The Director, AI/ML Engineer requires a unique mix of software engineering and machine learning skills necessary to create, deploy and maintain computationally efficient ML implementations, frameworks, tools and end-to-end solutions. This role has a specific focus on emerging artificial intelligence implementation into our tools and platforms. A strong understanding of math, algorithms, ML and data pipelines along with DevOps & MLOps best practices that will scale across many users and/or large, complex, and diverse data sets is critical to success.
Responsibilities:
- Lead and manage a team of 4-5 individuals focusing on AI/ML Engineering, Data Development, and deployment of services into AKS.
- Foster a collaborative and innovative team environment, encouraging professional growth and development among team members.
- Leverage known patterns, frameworks, and tools for automating & deploying machine learning solutions
- Develop new tools, processes and operational capabilities to monitor and analyze model performance and data accuracy where needed
- Work with researchers to optimize and scale Machine Learning Solutions using best practices in DevOps & MLOps
- Abstract ML solutions as packages, APIs, or components that could be reused across the business
- Build, steward, and maintain production-grade solutions (robust, reliable, maintainable, observable, scalable, performant etc.) to manage and serve machine learning models and science solutions
- Research state of the art artificial intelligence and machine learning algorithms, patterns, processes, and tooling to identify new opportunities for implementation across the enterprise. Serve as early adopter of new machine learning tools, platforms, and processes.
- Understand business requirements and trade-off scale, risk, and accuracy to maximize value and translate research into consumable products or services
- Reduce time to delivery, automate ML pipelines, and implement continuous feedback & monitoring practices
- Provide formal and informal guidance to peer data scientists and engineers within 84.51˚.
- Apply appropriate documentation, version control, and other internal communication practices across channels.
- Make time-sensitive decisions and solve urgent problems without escalation.
Qualifications, Skills, and Experience:
- Bachelor’s degree or higher in Machine Learning, Computer Science, Computer Engineering, Applied Statistics, or related field.
- 7+ years of experience developing cloud-based software solutions and an understanding of design for scalability, performance, and reliability.
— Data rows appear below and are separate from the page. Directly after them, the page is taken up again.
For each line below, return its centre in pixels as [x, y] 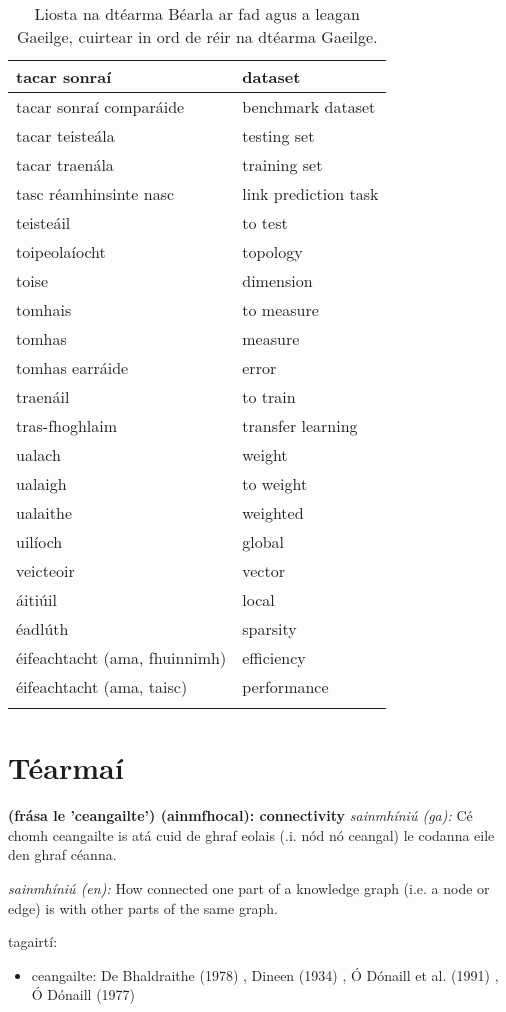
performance [285, 686]
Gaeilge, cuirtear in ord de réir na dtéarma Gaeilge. [197, 36]
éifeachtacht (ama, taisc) [102, 686]
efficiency [274, 657]
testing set [278, 135]
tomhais [44, 309]
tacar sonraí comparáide [100, 106]
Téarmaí [66, 767]

- 7+ years of experience using advanced algorithms, programming languages, or technologies
- 4+ yrs hands-on experience building large-scale ML models, preferably as a data scientist; 2+ years experience in emerging AI preferred
- 4+ years of experience in tech consulting, retail or related professional services preferred
- Hands-on experience in the full end to end SDLC developing software solutions that scale and leverage CI/CD and MLOps to develop, test, and deploy.
- Experience building large-scale algorithmic solutions that have been successfully delivered to stakeholders.
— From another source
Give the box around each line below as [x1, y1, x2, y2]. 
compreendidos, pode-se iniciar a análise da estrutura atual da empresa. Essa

- Excellent communication skills, particularly on technical topics.
- Strong time and project management skills; the ability to balance multiple, simultaneous work items and prioritize as necessary.
- Knowledge of deep learning methods is highly preferred.
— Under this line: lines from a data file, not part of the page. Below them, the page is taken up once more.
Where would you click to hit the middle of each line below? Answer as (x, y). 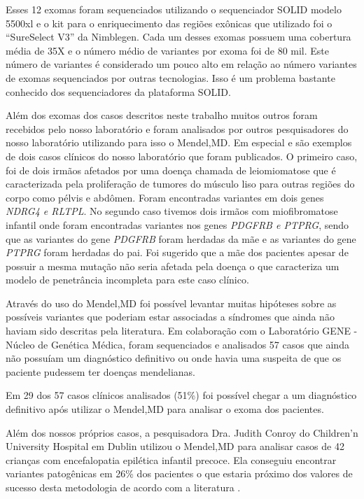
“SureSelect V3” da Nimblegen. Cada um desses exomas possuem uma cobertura (178, 37)
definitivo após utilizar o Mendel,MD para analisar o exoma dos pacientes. (165, 409)
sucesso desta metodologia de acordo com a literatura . (123, 487)
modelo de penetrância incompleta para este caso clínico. (127, 280)
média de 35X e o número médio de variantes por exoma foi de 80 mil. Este (168, 50)
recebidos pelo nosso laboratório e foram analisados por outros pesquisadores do (177, 128)
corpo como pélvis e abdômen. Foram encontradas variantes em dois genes (165, 197)
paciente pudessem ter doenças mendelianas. (100, 371)
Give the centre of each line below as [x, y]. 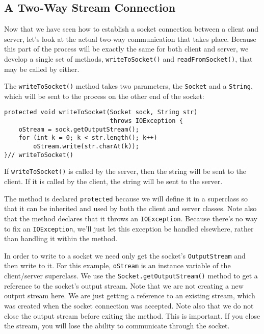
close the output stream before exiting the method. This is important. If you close [132, 315]
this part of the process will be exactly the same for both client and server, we [126, 49]
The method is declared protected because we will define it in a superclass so [126, 198]
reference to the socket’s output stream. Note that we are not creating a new [124, 285]
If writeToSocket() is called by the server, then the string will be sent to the [125, 171]
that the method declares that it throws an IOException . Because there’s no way [131, 218]
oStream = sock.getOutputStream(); [79, 129]
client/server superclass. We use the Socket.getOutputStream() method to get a [131, 276]
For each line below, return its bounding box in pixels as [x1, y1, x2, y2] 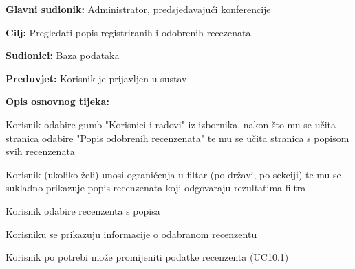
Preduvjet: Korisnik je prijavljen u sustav [6, 71, 187, 85]
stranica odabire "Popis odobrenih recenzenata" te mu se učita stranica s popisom [6, 130, 349, 145]
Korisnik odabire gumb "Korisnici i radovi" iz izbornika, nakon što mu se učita [6, 117, 336, 131]
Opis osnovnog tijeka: [6, 94, 109, 108]
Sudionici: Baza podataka [6, 48, 120, 62]
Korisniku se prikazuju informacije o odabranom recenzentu [6, 226, 257, 241]
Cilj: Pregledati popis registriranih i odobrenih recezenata [6, 25, 251, 39]
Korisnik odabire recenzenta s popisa [6, 203, 160, 218]

- Working experience in one or more ML frameworks such as PyTorch, TensorFlow, MLLib, and MLFlow
- Knowledge of E2E Machine Learning pipeline and MLOps tools (e.g. Model registry, Experiment tracking, feature store, model monitoring)
- Hands-on experience with technologies such as Azure, Spark, Nvidia Triton and Databricks
- Strong skills in Python
- Kubernetes & Docker experience
- CI/CD Pipeline experience; Github Actions a plus
- Terraform experience
- API development experience a plus
IMPORTANT INFO
This is a Hybrid position. Candidates must be able to come into the office on Monday, Tuesday, and Wednesday of each week. We have locations in Cincinnati, OH, Chicago, IL, Deerfield, IL, New York, NY, and Portland, OR. There are no remote options for this position.
We are NOT working with Staffing Firms, Consulting Companies, or any other 3rd parties on this position.
Full-time only. No contracts. No C2C.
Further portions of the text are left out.